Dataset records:
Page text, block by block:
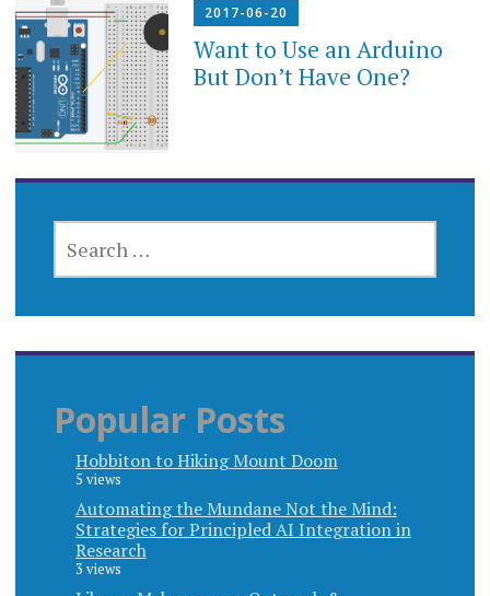
2017-06-20
Want to Use an Arduino
But Don’t Have One?
FOR:
Popular Posts
Hobbiton to Hiking Mount Doom
5 views
Automating the Mundane Not the Mind:
Strategies for Principled AI Integration in
Research
3 views
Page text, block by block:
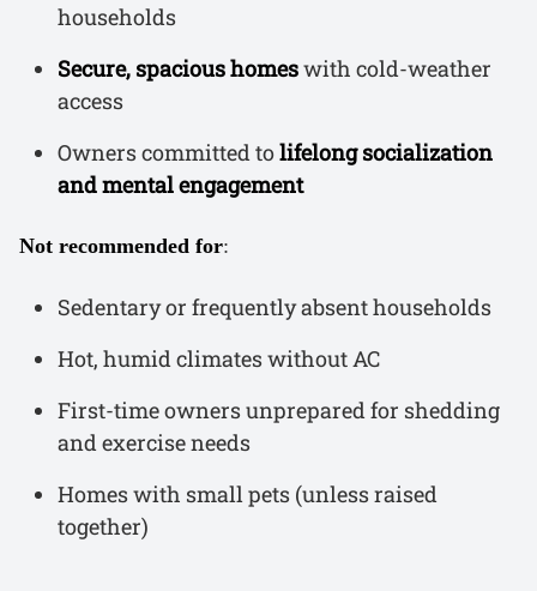
households
Secure, spacious homeswith cold-weather
access
Owners committed tolifelong socialization
and mental engagement
Not recommended for:
Sedentary or frequently absent households
Hot, humid climates without AC
First-time owners unprepared for shedding
and exercise needs
Homes with small pets (unless raised
together)
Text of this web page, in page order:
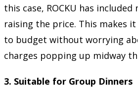
this case, ROCKU has
raising the price. This makes
to budget without worrying
charges popping up midway
3. Suitable for Group Dinners
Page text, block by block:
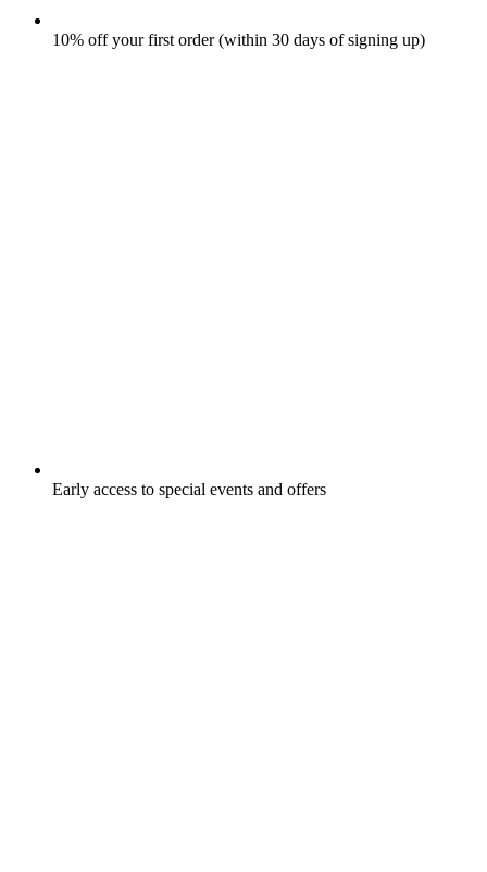
10% off your first order (within 30 days of signing up)
Early access to special events and offers
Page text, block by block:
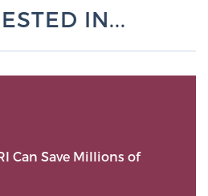
IN...
Can Save Millions of
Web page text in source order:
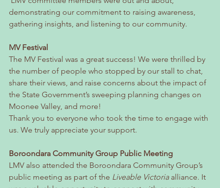
demonstrating our commitment to raising awareness,
gathering insights, and listening to our community.
MV Festival
The MV Festival was a great success! We were thrilled by
the number of people who stopped by our stall to chat,
share their views, and raise concerns about the impact of
the State Government’s sweeping planning changes on
Moonee Valley, and more!
Thank you to everyone who took the time to engage with
us. We truly appreciate your support.
Boroondara Community Group Public Meeting
LMV also attended the Boroondara Community Group’s
public meeting as part of the Liveable Victoria alliance. It
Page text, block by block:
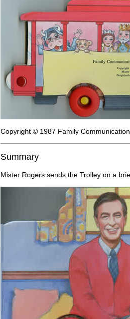
Copyright © 1987 Family
Summary
Mister Rogers sends the Trolley on a
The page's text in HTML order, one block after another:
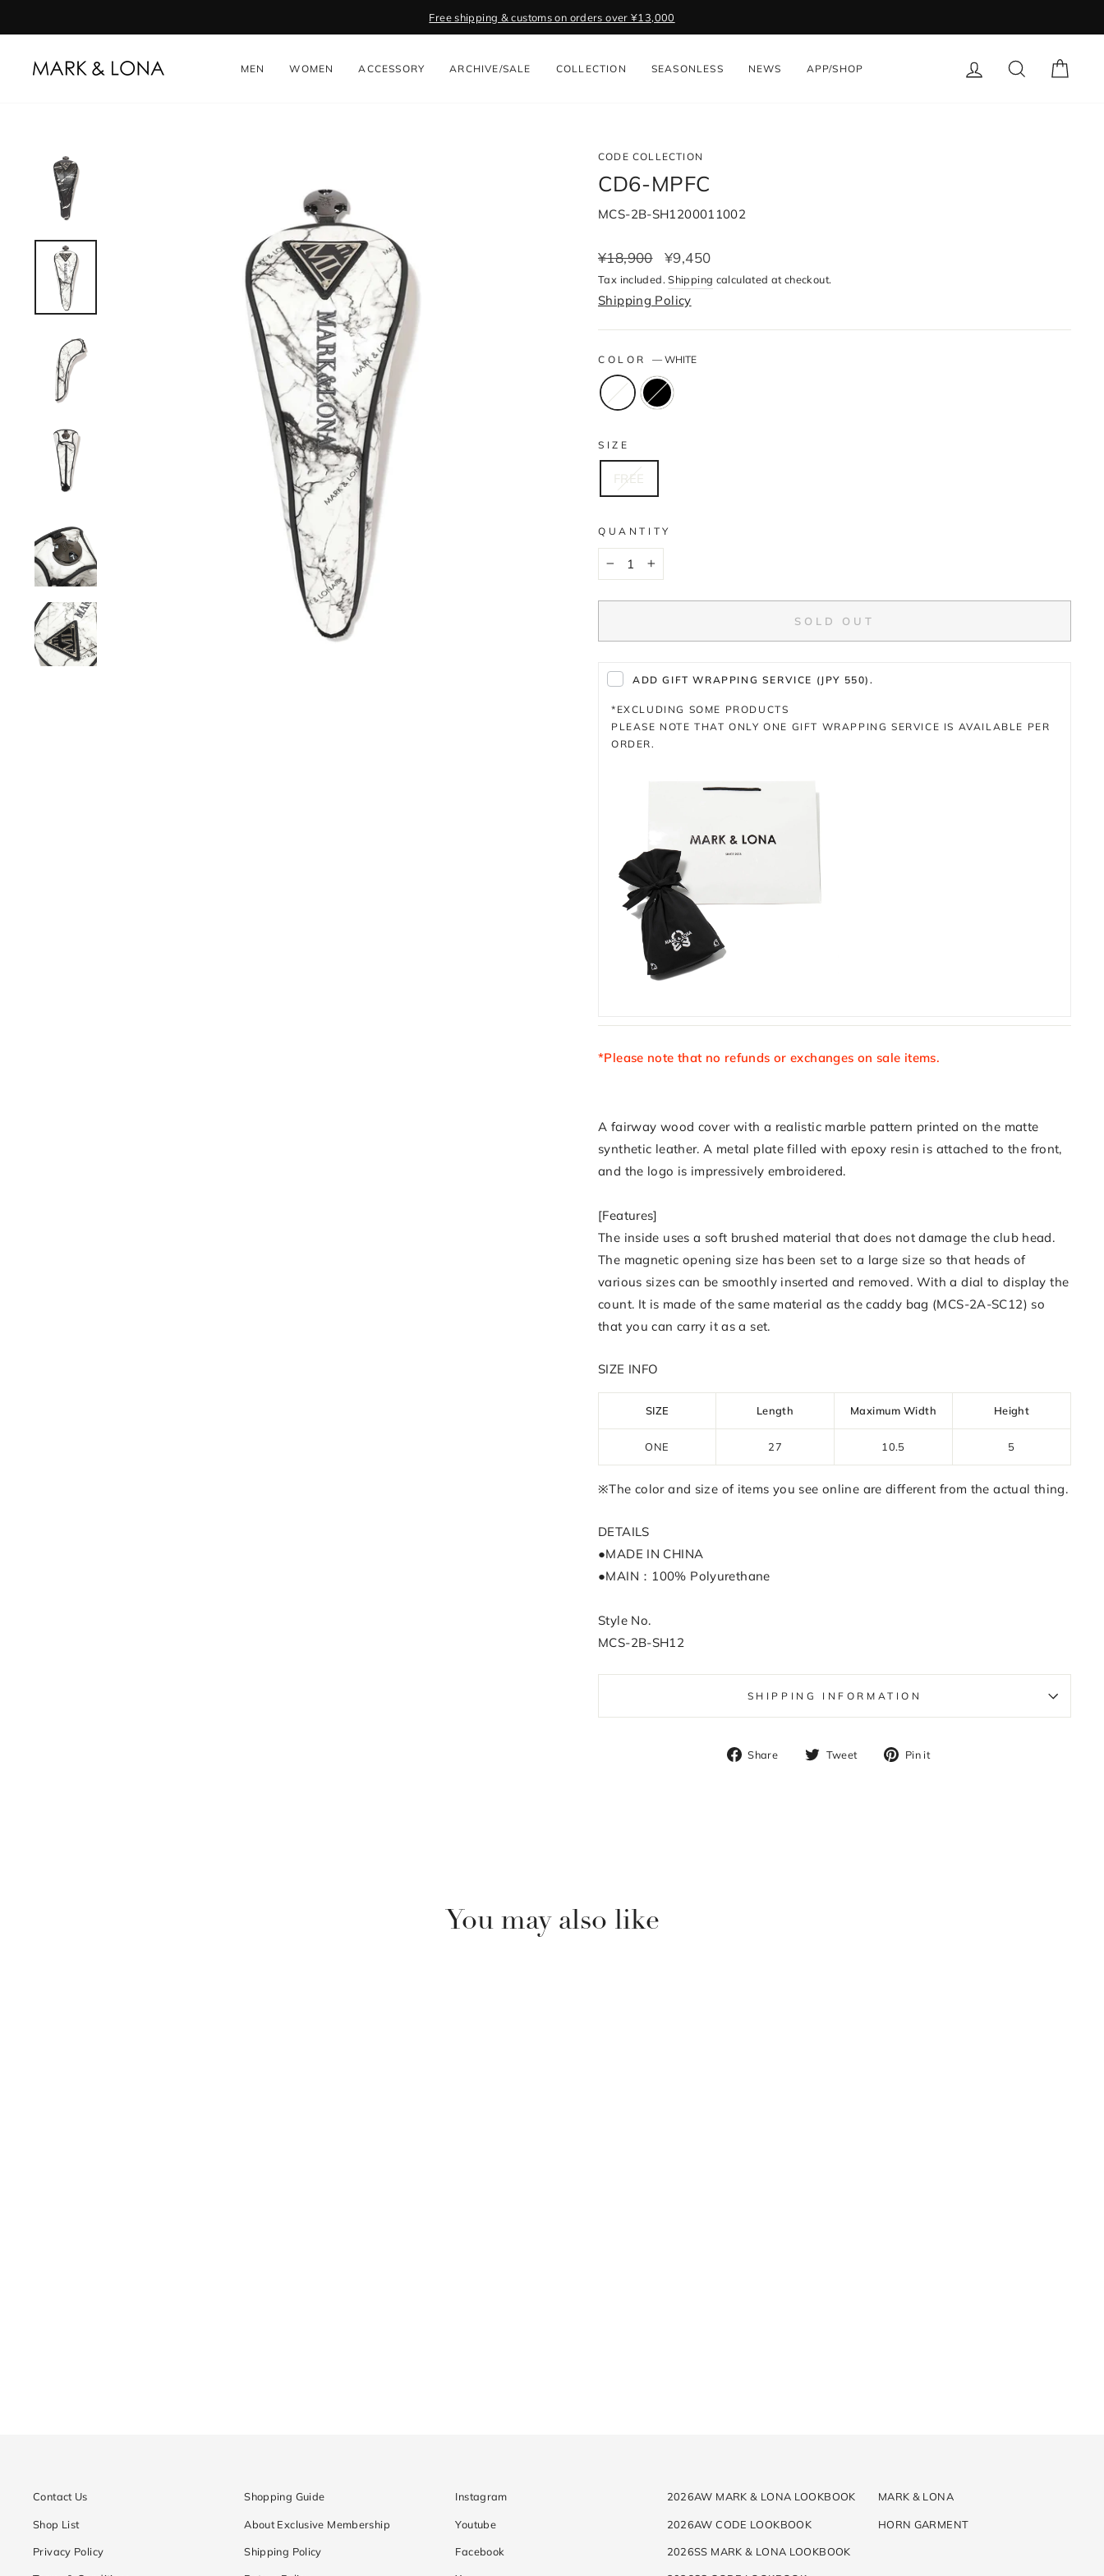
to
slideshow
Free shipping & customs on orders over ¥13,000
MEN WOMEN ACCESSORY ARCHIVE/SALE COLLECTION SEASONLESS NEWS APP/SHOP LOG IN SEARCH
CODE COLLECTION
CD6-MPFC
MCS-2B-SH1200011002
Regular
price
¥18,900
Sale
price
¥9,450
Tax included.Shipping calculated at checkout.
Shipping Policy
COLOR — WHITE
SIZE
FREE
QUANTITY
SOLD OUT
ADD GIFT WRAPPING SERVICE (JPY 550).
*EXCLUDING SOME PRODUCTS
PLEASE NOTE THAT ONLY ONE GIFT WRAPPING SERVICE IS AVAILABLE PER
ORDER.
*Please note that no refunds or exchanges on sale items.
A fairway wood cover with a realistic marble pattern printed on the matte
synthetic leather. A metal plate filled with epoxy resin is attached to the front,
and the logo is impressively embroidered.
[Features]
The inside uses a soft brushed material that does not damage the club head.
The magnetic opening size has been set to a large size so that heads of
various sizes can be smoothly inserted and removed. With a dial to display the
count. It is made of the same material as the caddy bag (MCS-2A-SC12) so
that you can carry it as a set.
SIZE INFO
SIZE Length Maximum Width Height
ONE 27 10.5 5
※The color and size of items you see online are different from the actual thing.
DETAILS
●MADE IN CHINA
●MAIN：100% Polyurethane
Style No.
MCS-2B-SH12
SHIPPING INFORMATION
Share
Share Tweet
Tweet Pin it
You may also like
Contact Us
Shop List
Privacy Policy
Shopping Guide
About Exclusive Membership
Shipping Policy
Instagram
Youtube
Facebook
2026AW MARK & LONA LOOKBOOK
2026AW CODE LOOKBOOK
2026SS MARK & LONA LOOKBOOK
MARK & LONA
HORN GARMENT

- _What you have to do_:
What you write should match, character for character, the lines from the one with "that you can carry it as a set." to the end of the data, both included.

- _Exercise answer_:
that you can carry it as a set.
SIZE INFO
SIZE Length Maximum Width Height
ONE 27 10.5 5
※The color and size of items you see online are different from the actual thing.
DETAILS
●MADE IN CHINA
●MAIN：100% Polyurethane
Style No.
MCS-2B-SH12
SHIPPING INFORMATION
Share
Share Tweet
Tweet Pin it
You may also like
Contact Us
Shop List
Privacy Policy
Shopping Guide
About Exclusive Membership
Shipping Policy
Instagram
Youtube
Facebook
2026AW MARK & LONA LOOKBOOK
2026AW CODE LOOKBOOK
2026SS MARK & LONA LOOKBOOK
MARK & LONA
HORN GARMENT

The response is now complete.